For the Markup chapter of the Web Almanac I revisited this topic. Here are the latest results:
#standardSQL
# 03_01a: % of pages with deprecated elements
CREATE TEMPORARY FUNCTION containsDeprecatedElement(payload STRING)
RETURNS BOOLEAN LANGUAGE js AS '''
try {
var $ = JSON.parse(payload);
var elements = JSON.parse($._element_count)
var deprecatedElements = new Set(["applet","acronym","bgsound","dir","frame","frameset","noframes","isindex","keygen","listing","menuitem","nextid","noembed","plaintext","rb","rtc","strike","xmp","basefont","big","blink","center","font","marquee","multicol","nobr","spacer","tt"]);
return !!Object.keys(elements).find(e => {
return deprecatedElements.has(e);
});
} catch (e) {
return false;
}
''';
SELECT
_TABLE_SUFFIX AS client,
COUNTIF(containsDeprecatedElement(payload)) AS pages,
ROUND(COUNTIF(containsDeprecatedElement(payload)) * 100 / COUNT(0), 2) AS pct_pages
FROM
`httparchive.pages.2019_07_01_*`
GROUP BY
client
client | pages | % of pages with deprecated elements |
---|---|---|
mobile | 804387 | 15.18% |
desktop | 705134 | 16.13% |
Top deprecated elements:
#standardSQL
# 03_01b: Top deprecated elements
CREATE TEMPORARY FUNCTION getElements(payload STRING)
RETURNS ARRAY<STRING> LANGUAGE js AS '''
try {
var $ = JSON.parse(payload);
var elements = JSON.parse($._element_count)

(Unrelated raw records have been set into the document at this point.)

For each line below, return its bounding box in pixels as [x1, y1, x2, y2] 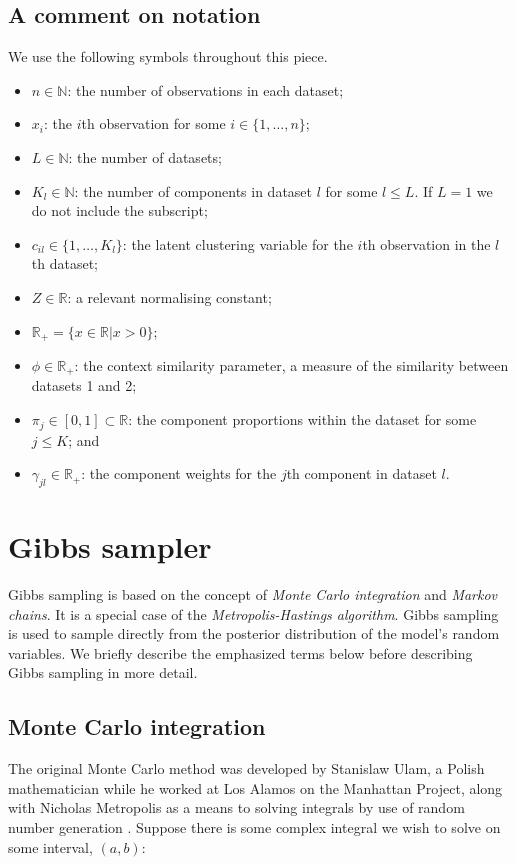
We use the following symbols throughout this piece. [8, 46, 328, 67]
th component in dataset [286, 463, 437, 484]
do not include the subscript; [31, 200, 208, 221]
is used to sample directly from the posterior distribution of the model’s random [8, 623, 500, 644]
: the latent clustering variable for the [122, 233, 353, 254]
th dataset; [31, 253, 98, 274]
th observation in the [362, 233, 491, 254]
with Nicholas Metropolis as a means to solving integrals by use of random [8, 797, 465, 818]
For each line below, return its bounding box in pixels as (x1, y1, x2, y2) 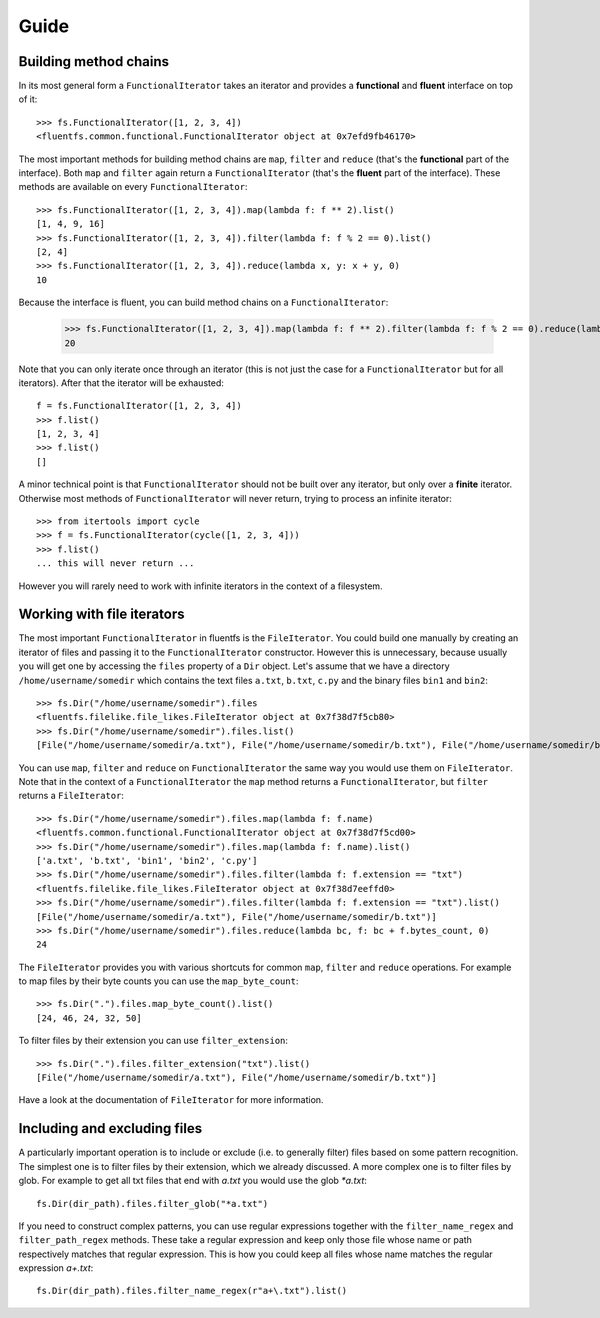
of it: (18, 93, 38, 105)
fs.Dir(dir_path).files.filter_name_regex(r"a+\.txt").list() (36, 1285, 348, 1297)
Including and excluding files (18, 1120, 203, 1137)
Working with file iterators (18, 606, 185, 623)
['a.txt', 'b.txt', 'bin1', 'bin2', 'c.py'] (36, 855, 259, 866)
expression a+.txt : (18, 1262, 94, 1274)
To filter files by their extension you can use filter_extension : (18, 1035, 289, 1047)
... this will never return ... (36, 558, 195, 569)
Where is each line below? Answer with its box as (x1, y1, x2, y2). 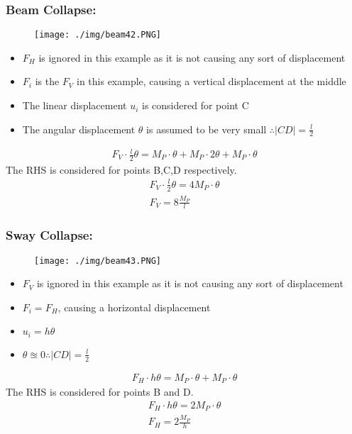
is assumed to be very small (146, 121, 267, 136)
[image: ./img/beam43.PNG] (34, 255, 161, 266)
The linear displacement (22, 98, 127, 113)
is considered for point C (142, 98, 249, 113)
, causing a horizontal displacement (57, 299, 211, 314)
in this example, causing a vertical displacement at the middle (77, 74, 346, 89)
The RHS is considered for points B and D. (6, 384, 194, 399)
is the (35, 74, 60, 89)

return Object.keys(elements);
} catch (e) {
return [];
}
''';
CREATE TEMPORARY FUNCTION isDeprecated(element STRING) AS (
element IN ("applet","acronym","bgsound","dir","frame","frameset","noframes","isindex","keygen","listing","menuitem","nextid","noembed","plaintext","rb","rtc","strike","xmp","basefont","big","blink","center","font","marquee","multicol","nobr","spacer","tt")
);
SELECT
_TABLE_SUFFIX AS client,
element AS deprecated,
COUNT(0) AS freq,
SUM(COUNT(0)) OVER (PARTITION BY _TABLE_SUFFIX) AS total,
ROUND(COUNT(0) * 100 / SUM(COUNT(0)) OVER (PARTITION BY _TABLE_SUFFIX), 2) AS pct
FROM
`httparchive.pages.2019_07_01_*`,
UNNEST(getElements(payload)) AS element
WHERE
isDeprecated(element)
GROUP BY
client,
deprecated
ORDER BY
freq DESC,
client
client | deprecated | freq | total | pct |
---|---|---|---|---|
mobile | center | 421571 | 1010479 | 41.72 |
mobile | font | 390929 | 1010479 | 38.69 |
desktop | center | 363308 | 887408 | 40.94 |
desktop | font | 350413 | 887408 | 39.49 |
mobile | marquee | 63378 | 1010479 | 6.27 |
desktop | marquee | 46620 | 887408 | 5.25 |
desktop | nobr | 31002 | 887408 | 3.49 |
mobile | nobr | 29247 | 1010479 | 2.89 |
mobile | big | 24996 | 1010479 | 2.47 |
desktop | big | 23030 | 887408 | 2.6 |
mobile | frame | 18649 | 1010479 | 1.85 |
mobile | frameset | 18387 | 1010479 | 1.82 |
desktop | frame | 17147 | 887408 | 1.93 |
desktop | frameset | 16902 | 887408 | 1.9 |
mobile | noframes | 14531 | 1010479 | 1.44 |
mobile | strike | 14346 | 1010479 | 1.42 |
desktop | strike | 14270 | 887408 | 1.61 |
desktop | noframes | 11060 | 887408 | 1.25 |
Kind of surprised to see such a big change since my last analysis. Namely, center
taking over the top spot from font
and marquee
jumping up the list. This could be due to the corpus changes that happened between these times, with our dataset reaching more of the tail of the web. The methodologies are also a bit different, before I was querying over the HTML itself with a regular expression, and now I’m using a custom metric that extracts each tag at runtime.
You can explore the full results in this sheet.